Exercise: Exact copy, no pictures: take the lines of the listing below from the first through the one containing "the default Docker policy. (79, 100)".

Listed records:
====
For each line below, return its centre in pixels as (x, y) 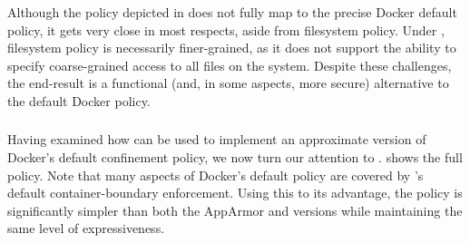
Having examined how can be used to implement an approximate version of (217, 139)
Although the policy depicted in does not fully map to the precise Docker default (232, 12)
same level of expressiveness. (86, 228)
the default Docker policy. (79, 100)
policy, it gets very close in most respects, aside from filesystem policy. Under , (226, 29)
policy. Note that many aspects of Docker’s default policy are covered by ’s (215, 175)
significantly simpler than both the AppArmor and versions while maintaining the (235, 210)
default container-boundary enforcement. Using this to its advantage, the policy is (235, 193)
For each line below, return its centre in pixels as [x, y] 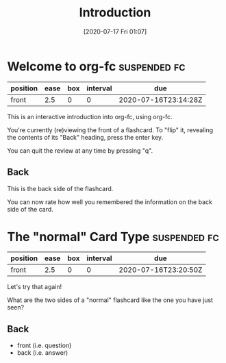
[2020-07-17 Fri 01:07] [115, 32]
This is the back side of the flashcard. [60, 188]
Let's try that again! [35, 287]
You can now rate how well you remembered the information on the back [110, 202]
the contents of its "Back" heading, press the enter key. [85, 137]
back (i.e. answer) [42, 353]
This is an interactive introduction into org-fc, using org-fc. [90, 116]
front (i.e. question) [44, 346]
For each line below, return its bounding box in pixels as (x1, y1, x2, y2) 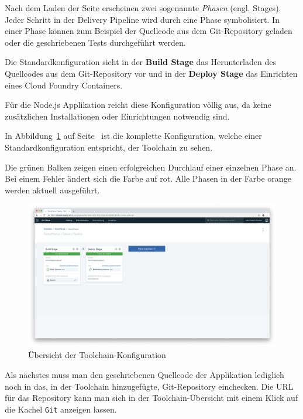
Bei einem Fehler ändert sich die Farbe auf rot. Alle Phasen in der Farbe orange (5, 172, 291, 185)
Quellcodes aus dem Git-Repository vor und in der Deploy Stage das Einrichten (5, 67, 298, 79)
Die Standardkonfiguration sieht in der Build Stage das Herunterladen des (5, 56, 276, 68)
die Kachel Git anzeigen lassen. (5, 403, 117, 415)
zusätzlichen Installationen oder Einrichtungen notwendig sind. (5, 110, 230, 122)
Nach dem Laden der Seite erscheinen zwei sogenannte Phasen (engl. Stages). (5, 2, 281, 13)
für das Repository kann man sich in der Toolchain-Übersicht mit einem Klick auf (5, 391, 298, 404)
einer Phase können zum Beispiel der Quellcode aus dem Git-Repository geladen (5, 25, 292, 37)
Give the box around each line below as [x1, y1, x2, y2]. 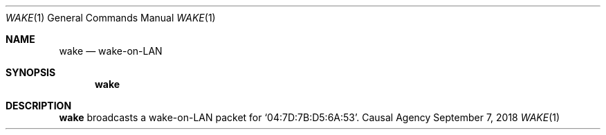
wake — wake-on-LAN [59, 45, 163, 57]
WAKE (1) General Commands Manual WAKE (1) [6, 12, 216, 24]
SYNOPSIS [6, 66, 56, 78]
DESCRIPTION [6, 100, 72, 111]
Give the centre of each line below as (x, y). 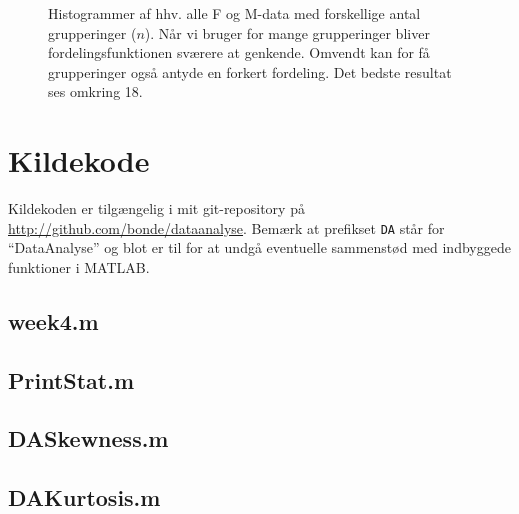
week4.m (53, 320)
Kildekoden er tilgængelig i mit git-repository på (156, 208)
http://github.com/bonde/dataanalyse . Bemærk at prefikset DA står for (226, 227)
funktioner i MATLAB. (79, 266)
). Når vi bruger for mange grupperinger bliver (287, 32)
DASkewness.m (88, 438)
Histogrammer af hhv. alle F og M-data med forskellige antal (234, 13)
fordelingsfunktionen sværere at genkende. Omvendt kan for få (239, 52)
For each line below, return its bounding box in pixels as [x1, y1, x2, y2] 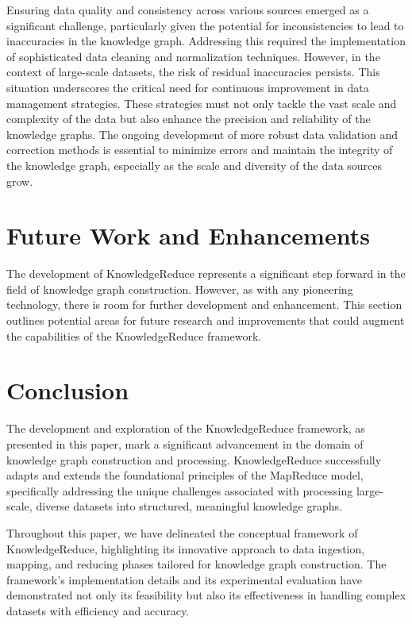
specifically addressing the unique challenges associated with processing [6, 482, 353, 499]
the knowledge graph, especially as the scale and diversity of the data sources [6, 156, 383, 173]
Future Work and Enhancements [6, 219, 370, 252]
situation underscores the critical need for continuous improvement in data [6, 79, 369, 95]
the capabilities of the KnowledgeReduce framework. [6, 327, 262, 344]
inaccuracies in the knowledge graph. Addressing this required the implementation [6, 33, 406, 49]
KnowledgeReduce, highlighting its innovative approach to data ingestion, [6, 540, 365, 557]
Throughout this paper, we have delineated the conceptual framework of [6, 524, 358, 541]
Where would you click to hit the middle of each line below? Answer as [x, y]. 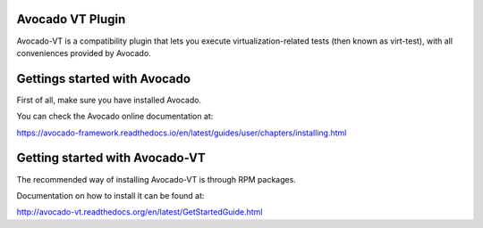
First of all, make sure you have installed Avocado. [109, 100]
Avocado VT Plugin [71, 19]
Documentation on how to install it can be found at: [110, 195]
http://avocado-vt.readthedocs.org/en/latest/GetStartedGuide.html [140, 212]
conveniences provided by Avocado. [84, 53]
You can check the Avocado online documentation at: [115, 117]
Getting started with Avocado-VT [111, 158]
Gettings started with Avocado [104, 79]
====
Response to this task:
For each line below, return its centre in pixels as (x, y) 
Having examined how can be used to implement an approximate version of (217, 139)
Although the policy depicted in does not fully map to the precise Docker default (232, 12)
same level of expressiveness. (86, 228)
the default Docker policy. (79, 100)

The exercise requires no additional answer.